ASSIGNMENT: Although the entries contain pictures, only their words should be duplicated exactly.
━━ DATA PROVIDED ━━
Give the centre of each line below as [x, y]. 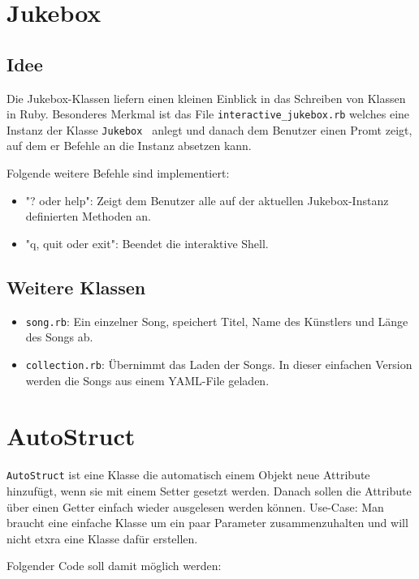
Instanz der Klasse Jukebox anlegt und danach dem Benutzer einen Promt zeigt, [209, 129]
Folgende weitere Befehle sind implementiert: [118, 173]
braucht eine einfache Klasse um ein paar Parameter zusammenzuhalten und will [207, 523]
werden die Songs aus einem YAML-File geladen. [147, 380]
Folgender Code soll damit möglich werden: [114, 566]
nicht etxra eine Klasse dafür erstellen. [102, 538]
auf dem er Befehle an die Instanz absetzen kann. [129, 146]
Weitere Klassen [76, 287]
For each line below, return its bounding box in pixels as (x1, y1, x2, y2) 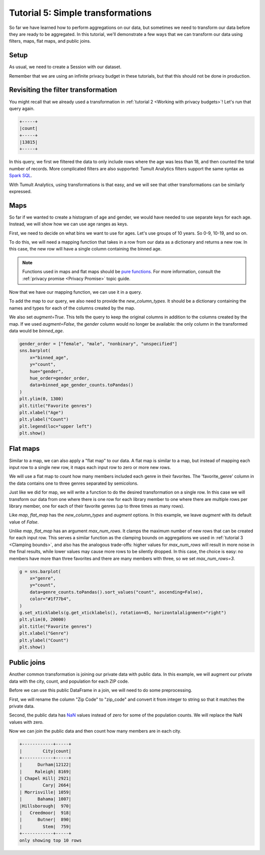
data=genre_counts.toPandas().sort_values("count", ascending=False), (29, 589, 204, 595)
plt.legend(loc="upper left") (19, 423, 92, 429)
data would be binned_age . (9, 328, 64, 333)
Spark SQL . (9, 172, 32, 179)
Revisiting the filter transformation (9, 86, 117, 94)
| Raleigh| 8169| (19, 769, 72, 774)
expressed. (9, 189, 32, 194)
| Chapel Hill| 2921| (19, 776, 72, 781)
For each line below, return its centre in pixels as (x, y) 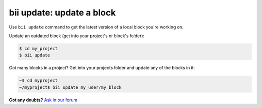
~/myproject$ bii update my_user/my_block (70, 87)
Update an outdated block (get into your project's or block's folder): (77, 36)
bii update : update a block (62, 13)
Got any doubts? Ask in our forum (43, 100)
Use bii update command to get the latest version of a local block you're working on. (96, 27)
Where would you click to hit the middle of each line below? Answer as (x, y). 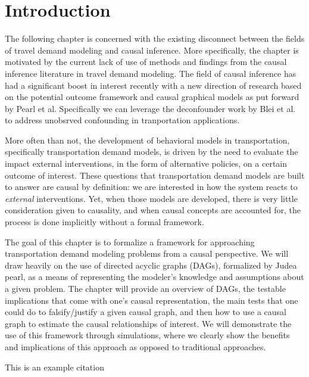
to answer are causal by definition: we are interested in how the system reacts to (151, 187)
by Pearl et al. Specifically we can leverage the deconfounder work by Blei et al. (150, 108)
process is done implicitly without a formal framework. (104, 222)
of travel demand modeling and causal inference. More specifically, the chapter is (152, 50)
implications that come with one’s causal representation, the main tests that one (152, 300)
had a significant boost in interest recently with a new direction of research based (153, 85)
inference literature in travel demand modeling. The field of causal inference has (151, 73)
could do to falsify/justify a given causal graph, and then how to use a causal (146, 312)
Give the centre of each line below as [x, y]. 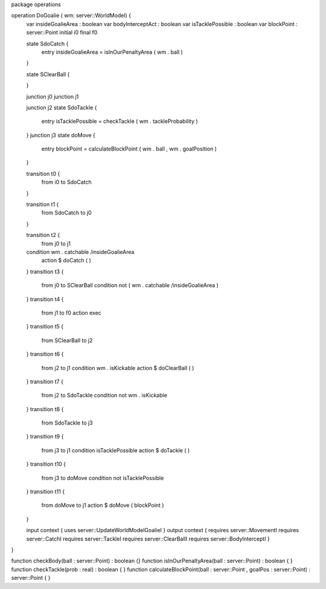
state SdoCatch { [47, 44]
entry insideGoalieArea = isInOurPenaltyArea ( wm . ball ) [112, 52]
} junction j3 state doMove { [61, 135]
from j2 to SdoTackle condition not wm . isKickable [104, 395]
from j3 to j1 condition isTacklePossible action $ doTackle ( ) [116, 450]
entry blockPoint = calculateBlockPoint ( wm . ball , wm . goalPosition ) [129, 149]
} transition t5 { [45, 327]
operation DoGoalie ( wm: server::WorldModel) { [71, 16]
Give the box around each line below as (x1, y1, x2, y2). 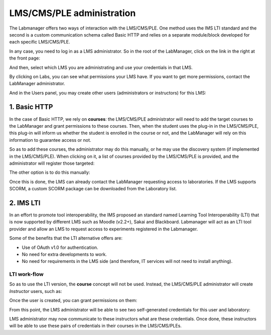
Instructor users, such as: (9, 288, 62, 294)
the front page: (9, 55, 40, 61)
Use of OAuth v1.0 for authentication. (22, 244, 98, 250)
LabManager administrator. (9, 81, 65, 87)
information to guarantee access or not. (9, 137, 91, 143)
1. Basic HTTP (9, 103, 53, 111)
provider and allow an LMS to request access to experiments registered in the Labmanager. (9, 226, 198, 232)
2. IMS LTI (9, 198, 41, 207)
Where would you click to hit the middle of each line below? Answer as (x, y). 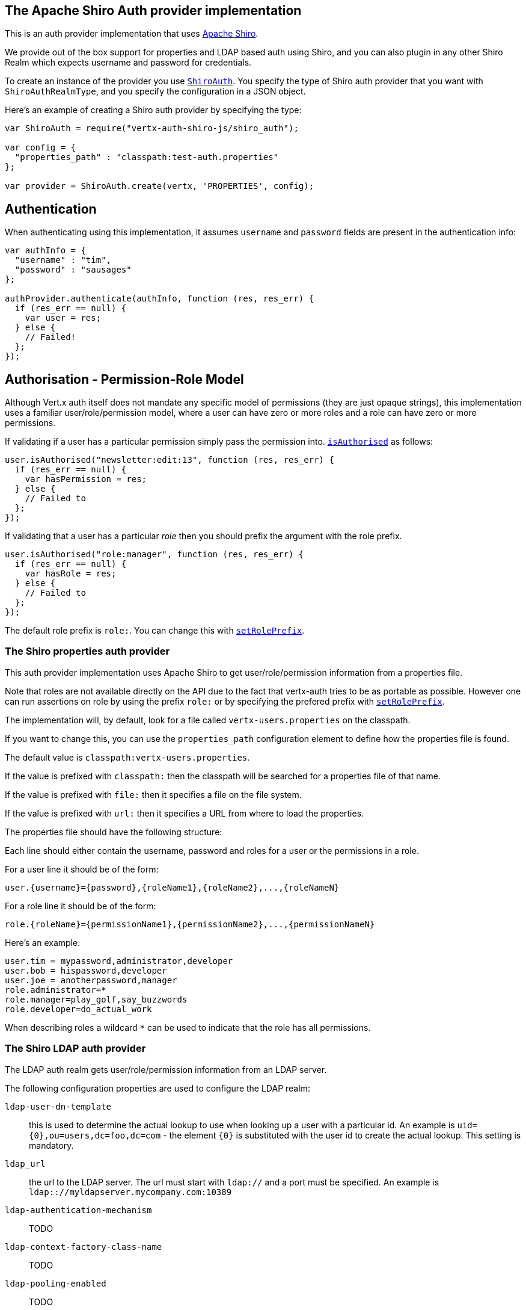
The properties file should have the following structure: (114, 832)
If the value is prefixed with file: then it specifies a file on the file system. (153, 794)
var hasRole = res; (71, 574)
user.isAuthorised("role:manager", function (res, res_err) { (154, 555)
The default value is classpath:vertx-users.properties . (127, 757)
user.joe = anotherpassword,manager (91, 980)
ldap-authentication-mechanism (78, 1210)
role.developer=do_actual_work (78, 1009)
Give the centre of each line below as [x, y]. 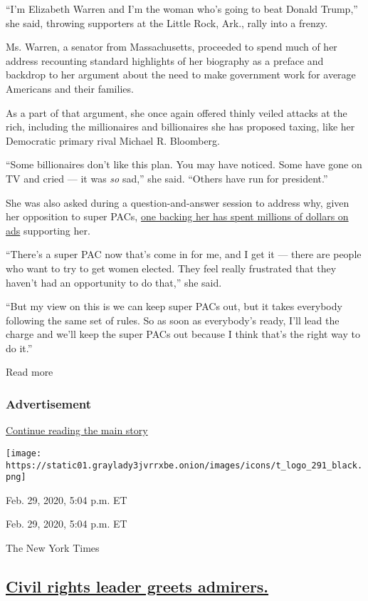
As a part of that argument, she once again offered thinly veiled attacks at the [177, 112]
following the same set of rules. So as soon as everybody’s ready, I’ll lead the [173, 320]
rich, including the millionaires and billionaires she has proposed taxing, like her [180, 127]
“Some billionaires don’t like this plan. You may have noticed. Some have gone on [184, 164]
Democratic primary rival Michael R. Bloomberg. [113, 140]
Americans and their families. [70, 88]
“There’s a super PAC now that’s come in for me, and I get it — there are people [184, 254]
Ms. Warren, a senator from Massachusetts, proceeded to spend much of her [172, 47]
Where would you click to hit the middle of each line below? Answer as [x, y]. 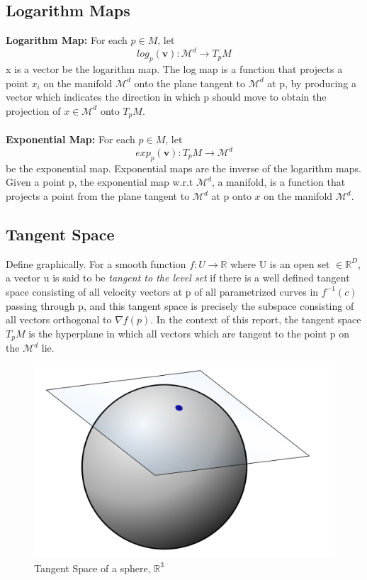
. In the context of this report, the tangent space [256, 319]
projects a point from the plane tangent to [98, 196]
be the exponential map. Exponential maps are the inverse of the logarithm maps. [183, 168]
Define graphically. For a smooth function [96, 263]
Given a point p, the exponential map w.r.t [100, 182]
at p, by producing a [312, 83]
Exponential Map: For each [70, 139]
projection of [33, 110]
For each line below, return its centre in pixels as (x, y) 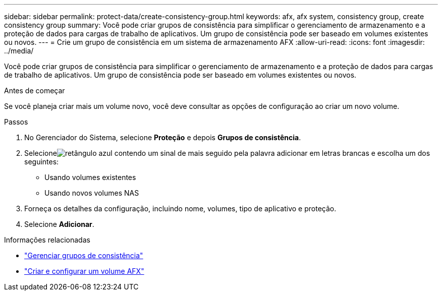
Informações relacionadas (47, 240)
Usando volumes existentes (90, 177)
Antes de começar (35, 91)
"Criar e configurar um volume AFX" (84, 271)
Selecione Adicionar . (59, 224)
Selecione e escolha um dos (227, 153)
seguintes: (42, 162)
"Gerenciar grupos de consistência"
━━━
YOUR RESPONSE:
Give the centre of each line below as [x, y]. 
Instanz der Klasse Jukebox anlegt und danach dem Benutzer einen Promt zeigt, [209, 129]
Folgende weitere Befehle sind implementiert: [118, 173]
braucht eine einfache Klasse um ein paar Parameter zusammenzuhalten und will [207, 523]
werden die Songs aus einem YAML-File geladen. [147, 380]
Folgender Code soll damit möglich werden: [114, 566]
nicht etxra eine Klasse dafür erstellen. [102, 538]
auf dem er Befehle an die Instanz absetzen kann. [129, 146]
Weitere Klassen [76, 287]
For each line below, return its bounding box in pixels as (x1, y1, x2, y2) 
data=genre_counts.toPandas().sort_values("count", ascending=False), (29, 589, 204, 595)
plt.legend(loc="upper left") (19, 423, 92, 429)
data would be binned_age . (9, 328, 64, 333)
Spark SQL . (9, 172, 32, 179)
Revisiting the filter transformation (9, 86, 117, 94)
| Raleigh| 8169| (19, 769, 72, 774)
expressed. (9, 189, 32, 194)
| Chapel Hill| 2921| (19, 776, 72, 781)
For each line below, return its centre in pixels as (x, y) 
~/myproject$ bii update my_user/my_block (70, 87)
Update an outdated block (get into your project's or block's folder): (77, 36)
bii update : update a block (62, 13)
Got any doubts? Ask in our forum (43, 100)
Use bii update command to get the latest version of a local block you're working on. (96, 27)
Where would you click to hit the middle of each line below? Answer as (x, y). 
to answer are causal by definition: we are interested in how the system reacts to (151, 187)
by Pearl et al. Specifically we can leverage the deconfounder work by Blei et al. (150, 108)
process is done implicitly without a formal framework. (104, 222)
of travel demand modeling and causal inference. More specifically, the chapter is (152, 50)
implications that come with one’s causal representation, the main tests that one (152, 300)
had a significant boost in interest recently with a new direction of research based (153, 85)
inference literature in travel demand modeling. The field of causal inference has (151, 73)
could do to falsify/justify a given causal graph, and then how to use a causal (146, 312)
Give the centre of each line below as [x, y]. 
state SdoCatch { [47, 44]
entry insideGoalieArea = isInOurPenaltyArea ( wm . ball ) [112, 52]
} junction j3 state doMove { [61, 135]
from j2 to SdoTackle condition not wm . isKickable [104, 395]
from j3 to j1 condition isTacklePossible action $ doTackle ( ) [116, 450]
entry blockPoint = calculateBlockPoint ( wm . ball , wm . goalPosition ) [129, 149]
} transition t5 { [45, 327]
operation DoGoalie ( wm: server::WorldModel) { [71, 16]
Give the box around each line below as (x1, y1, x2, y2). 
Instructor users, such as: (9, 288, 62, 294)
the front page: (9, 55, 40, 61)
Use of OAuth v1.0 for authentication. (22, 244, 98, 250)
LabManager administrator. (9, 81, 65, 87)
information to guarantee access or not. (9, 137, 91, 143)
1. Basic HTTP (9, 103, 53, 111)
provider and allow an LMS to request access to experiments registered in the Labmanager. (9, 226, 198, 232)
2. IMS LTI (9, 198, 41, 207)
Where would you click to hit the middle of each line below? Answer as (x, y). 
The properties file should have the following structure: (114, 832)
If the value is prefixed with file: then it specifies a file on the file system. (153, 794)
var hasRole = res; (71, 574)
user.isAuthorised("role:manager", function (res, res_err) { (154, 555)
The default value is classpath:vertx-users.properties . (127, 757)
user.joe = anotherpassword,manager (91, 980)
ldap-authentication-mechanism (78, 1210)
role.developer=do_actual_work (78, 1009)
Give the centre of each line below as [x, y]. 
As a part of that argument, she once again offered thinly veiled attacks at the [177, 112]
following the same set of rules. So as soon as everybody’s ready, I’ll lead the [173, 320]
rich, including the millionaires and billionaires she has proposed taxing, like her [180, 127]
“Some billionaires don’t like this plan. You may have noticed. Some have gone on [184, 164]
Democratic primary rival Michael R. Bloomberg. [113, 140]
Americans and their families. [70, 88]
“There’s a super PAC now that’s come in for me, and I get it — there are people [184, 254]
Ms. Warren, a senator from Massachusetts, proceeded to spend much of her [172, 47]
Where would you click to hit the middle of each line below? Answer as [x, y]. 
. In the context of this report, the tangent space [256, 319]
projects a point from the plane tangent to [98, 196]
be the exponential map. Exponential maps are the inverse of the logarithm maps. [183, 168]
Define graphically. For a smooth function [96, 263]
Given a point p, the exponential map w.r.t [100, 182]
at p, by producing a [312, 83]
Exponential Map: For each [70, 139]
projection of [33, 110]
For each line below, return its centre in pixels as (x, y) 
Informações relacionadas (47, 240)
Usando volumes existentes (90, 177)
Antes de começar (35, 91)
"Criar e configurar um volume AFX" (84, 271)
Selecione Adicionar . (59, 224)
Selecione e escolha um dos (227, 153)
seguintes: (42, 162)
"Gerenciar grupos de consistência"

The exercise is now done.